# Green spot algae on acrylic tanks?



## Pseuro (Aug 23, 2004)

Hi everyone

I just wanted to ask how should i remove the little algae that is on the faces of the tank inside of the water

i tried rubbing it with my fingers but it's not really coming off.
I went to a LFS and they have those white-ish blocks but they still seem kind of hard and stiff.. just wondering if those actually work without scratching my tank, or if you guys have any suggestions?

Appreciate it,


----------



## cS (Jan 27, 2004)

Since it is an acrylic tank, you can use a toothbrush and lots of elbow grease. Take an old toothbrush and brush it on wet concrete (or any rough surface) to make the bristles short and uniform in length. Doing so will greatly improve its scowering ability.
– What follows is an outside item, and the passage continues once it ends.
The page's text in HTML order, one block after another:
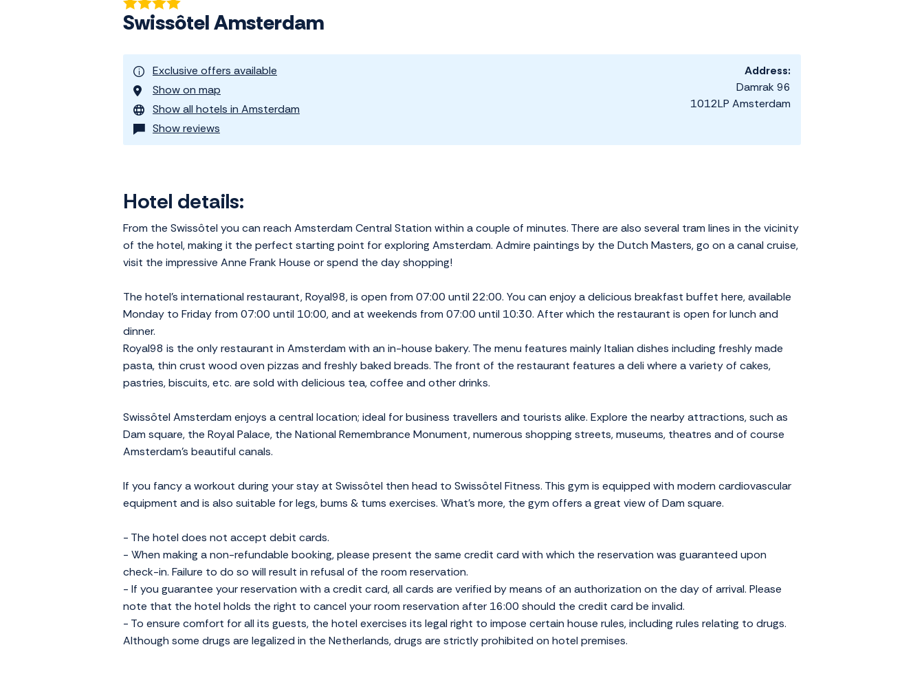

Credit cards are equally effective but I am not sure if it will scratch acrylic.

To lessen/prevent future occurances of green spot algae, try increasing your PO4 dosages.


----------



## JanS (Apr 14, 2004)

I've had good luck using the Scotchbrite scouring pads made for non-stick cookware (the yellow ones). I've been using them on a few of my small acrylic tanks for years with no scratches at all.


----------



## trenac (Jul 16, 2004)

Kent makes a line of scrapers for arcrylic tanks that work very well for scraping off green spot algae... http://www.bigalsonline.com/search/.../catalog3-1;page=2;log_id=2243498;last_page=2


----------



## MatPat (Mar 22, 2004)

I went to either Wal Mart or PetSmart and got an algae scrubber for acrylic tanks. It works well and doesn't seem to scratch the tank. It's a light green pad about 3x6". It works very well on the green spot on my glass tanks also. I've used a toothbrush also, but I didn't brush it on concrete first. I'm gonna have to try the concrete idea!


----------



## cS (Jan 27, 2004)

MatPat said:


> I've used a toothbrush also, but I didn't brush it on concrete first. I'm gonna have to try the concrete idea!


I can't believe how oblivious I am: instead of shortening the bristles on concrete, you can simply take a pair of scissors and cut the bristles to size. Ha ha ha. ](*,) Most toothbrushes have long, pliable, and uneven bristles -- not very useful attributes for scrubbing hard things off of a flat surface. By shortening and evening-out the bristles, you are making the bristles less pliable and much denser, which translate to improved scouring power. Perfect for those stubborn green spot algae, among other types of algae.

For heavy infestations or on large tanks, it may make more sense to invest in products recommended by Jan, trenac, and MatPat. I am much too cheap to throw away my trustworthy _free_ toothbrushes. Hehehe. :biggrin:


----------



## Ibn (Oct 20, 2004)

I use those acrylic safe algae pads that you can pick up at your LFS.


----------



## plantbrain (Jan 23, 2004)

Great = a new credit card
Fairly good= an old one
Best = the spouse's

Always clean top to bottom.


Regards, 
Tom Barr


----------